Baby Blood (titled The Evil Within in the United States) is a French horror film directed and co-written by Alain Robak, and starring Emmanuelle Escourrou and Jean-François Galotte. The film is about a pregnant woman named Yanka whose womb is invaded by a parasite. The organism transforms her fetus into a monster that desires human blood. Yanka heeds the demand of blood for the creature until it requests to be carried to the sea where it was originally spawned.

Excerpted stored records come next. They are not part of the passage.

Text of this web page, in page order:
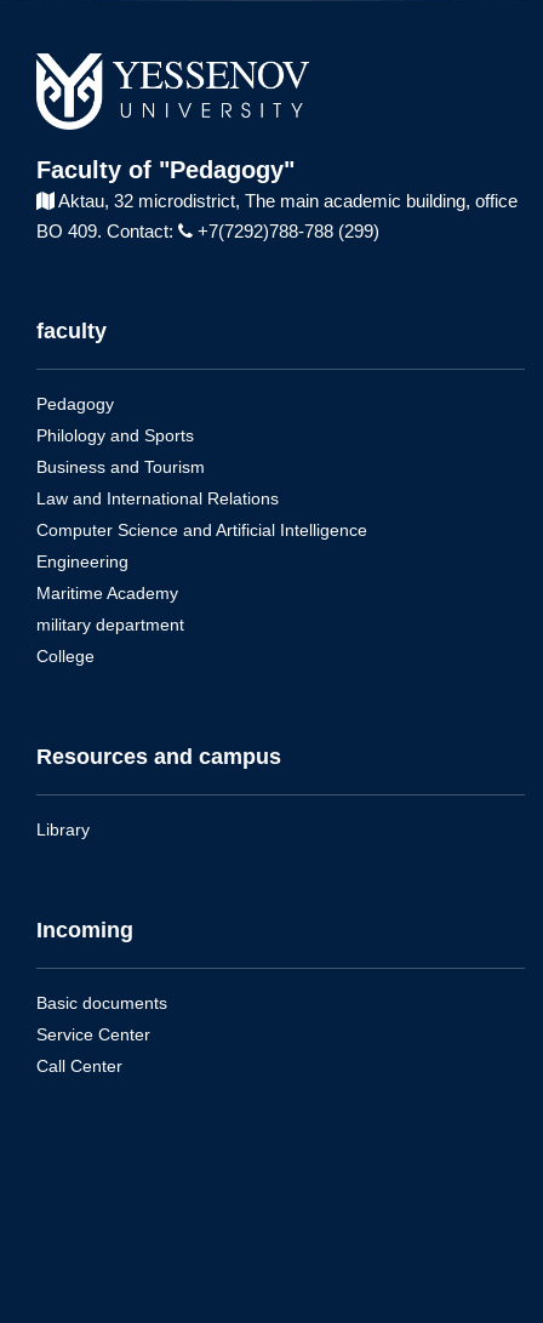
Faculty of "Pedagogy"
Aktau, 32 microdistrict, The main academic building, office
BO 409. Contact: +7(7292)788-788 (299)
faculty
Pedagogy
Philology and Sports
Business and Tourism
Law and International Relations
Computer Science and Artificial Intelligence
Engineering
Maritime Academy
military department
College
Resources and campus
Library
Incoming
Basic documents
Service Center
Call Center
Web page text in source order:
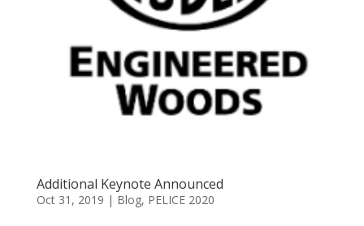
Additional Keynote Announced
Oct 31, 2019 | Blog, PELICE 2020
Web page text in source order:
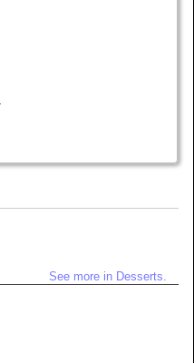
See more in Desserts.
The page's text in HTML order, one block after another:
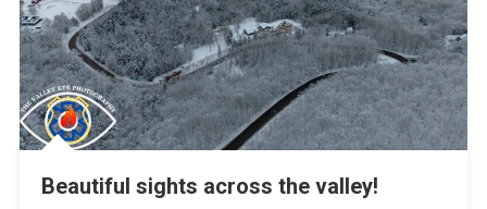
Beautiful sights across the valley!
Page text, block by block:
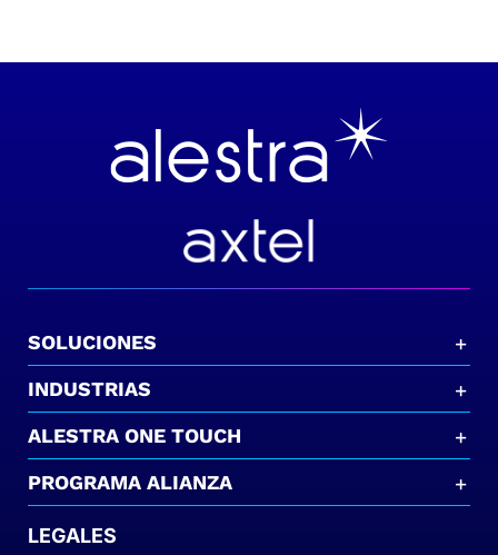
SOLUCIONES
INDUSTRIAS
ALESTRA ONE TOUCH
PROGRAMA ALIANZA
LEGALES

The film was shown at the Avoriaz Fantasy Film Festival and the Sarasota French Film Festival in 1990. At Avoriaz, it became the first film to win a Jury Award despite not being in competition. In 2008, a sequel to the film was released titled Lady Blood.

Plot 
A snake-like parasite crawls into the uterus of an abused woman and circus performer named Yanka. The parasite demands human blood from Yanka who is first reluctant, but then finds that the only relationship she has is with the parasite. Yanka commits murders to devour the victims' blood in order to nurture the parasite. The parasite tells her that it is a creature that will replace man as the dominant species on the planet in five million years, and must be released in the ocean. The creature is eventually released in the sea where it abandons Yanka.

Cast

Production
Baby Blood was directed by Alain Robak who found that the interest in films of the fantastique genre had increased in France, and desired to make a film in this style as he was a fan of b-movies. Despite a proposed low-budget film, Robak initially had trouble finding producers to back the film, but received help when he got associated with producer Ariel Zeitoun.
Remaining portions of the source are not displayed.